PUBLISHED: April 19, 2019


In an effort to better acquaint you, the reader, with the VQR staff, members of our team will share excerpts from our personal reading—The Best 200 Words I Read All Week. From fact to fiction, from comedic to tragic, we hope you find as much to admire in these selections as we do.  

Click here for access to the complete project archive


  1. 

I took Keats to see the pediatrician every day. He needed his blood drawn to check his bilirubin levels. The results of each test showed he was only a hair away from needing to be hospitalized. When I pleaded with the doctor to give my boy light therapy, the doctor told me to place him in the sun beneath a window at home.

In the summer’s first heat wave our air conditioning was broken. It was too hot to put Keats in the sun. I lay naked in bed with my son atop my chest, him in nothing but a diaper, our sweat running together. Unclothed, I walked him over to the window and put us both in the light, moving in and out, so the heat wouldn’t touch him. I didn’t even think about the neighbors. I held my baby son and it felt like I was a skydiver pulling the ripcord. We were falling together and I couldn’t hold him hard enough. He was going down on my watch, just like Cara did.

Keats’s little head tipped back and over my arm during those hard days. The fact of him almost made me believe that Cara had come back to me. If I believed, there was a reason for all of that pain. And at the bottom of my life, that fantasy held me like I held Keats. I prayed to the past and hoped it would spare him.

Executive Editor Allison Wright 
Excerpt from “Life and Death in West Virginia” in Guernica by Christa Parravani

  2. 

My sentences arise out of images and feelings that haunt me—not always painfully; sometimes quite pleasantly. These images and feelings haunt me until I find the sentences to bring them into this world.

Note that I didn’t say ‘to bring them to life’. The person who reads my sentences may think that he or she is looking at something newly alive. But the images and feelings behind my words have been alive for a long time beforehand.

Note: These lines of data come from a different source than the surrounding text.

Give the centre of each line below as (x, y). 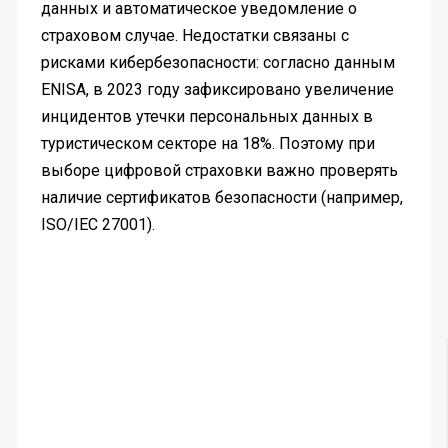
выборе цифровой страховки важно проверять (219, 171)
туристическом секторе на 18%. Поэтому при (207, 144)
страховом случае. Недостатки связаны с (194, 36)
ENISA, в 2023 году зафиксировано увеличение (217, 90)
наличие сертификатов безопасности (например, (221, 198)
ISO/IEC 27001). (97, 225)
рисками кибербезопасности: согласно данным (217, 63)
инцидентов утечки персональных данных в (206, 117)
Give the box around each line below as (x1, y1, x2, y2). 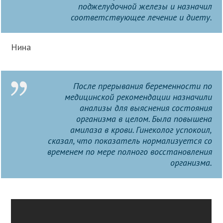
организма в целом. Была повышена (76, 112, 212, 124)
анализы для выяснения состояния (79, 102, 212, 113)
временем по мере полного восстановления (47, 145, 212, 157)
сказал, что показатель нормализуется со (47, 134, 212, 146)
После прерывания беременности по (73, 80, 212, 92)
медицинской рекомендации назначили (64, 91, 212, 103)
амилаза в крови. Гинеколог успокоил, (70, 123, 212, 135)
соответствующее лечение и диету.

This has been a very simple account of something that begins to make me dizzy if I think about it for too long. The only detail I can add is to say that as I write, the images and feelings haunting me become linked in ways that surprise and amaze me. Often if I write one sentence to put into a form of words a certain image or feeling, I find as soon as I’ve written the sentence that a new throng of images and feelings have gathered to form a pattern where I had not known a pattern existed.

Writing never explains anything for me—it only shows me how stupendously complicated everything is.

But why do I write what I write?

Why do I write sentences? Why does anyone write sentences? What are sentences? What are subjects and predicates, verbs and nouns? What are words themselves?

I ask myself these questions often. I think about these matters every day in one way or another. For me these questions are as profound as the questions why do we get ourselves born, why do we fall in love, why do we die?

If I pretended I could answer any of these questions, I’d be a fool.

Social Media Manager Sydney Bradley 
Excerpt from “Why I Write What I Write” by Gerald Murnane

  3. 

Schizophrenia terrifies. It is the archetypal disorder of lunacy. Craziness scares us because we are creatures who long or structure and sense; we divide the interminable days into years, months, and weeks. We hope for ways to corral and control bad fortune, illness, unhappiness, discomfort, and death–all inevitable outcomes that we pretend are anything but. And still, the fight against entropy seems wildly futile in the face of schizophrenia, which shirks reality in favor of its own internal logic…I have been psychically lost in a pitch-dark room. There is the ground, which may be immediately below my own numbed feet. Those foot-shaped anchors are the only trustworthy landmarks. If I make a wrong move, I’ll have to face the gruesome consequence. In this black abyss the key is to not be afraid, because fear, though inevitable, only compounds the awful feeling of being lost.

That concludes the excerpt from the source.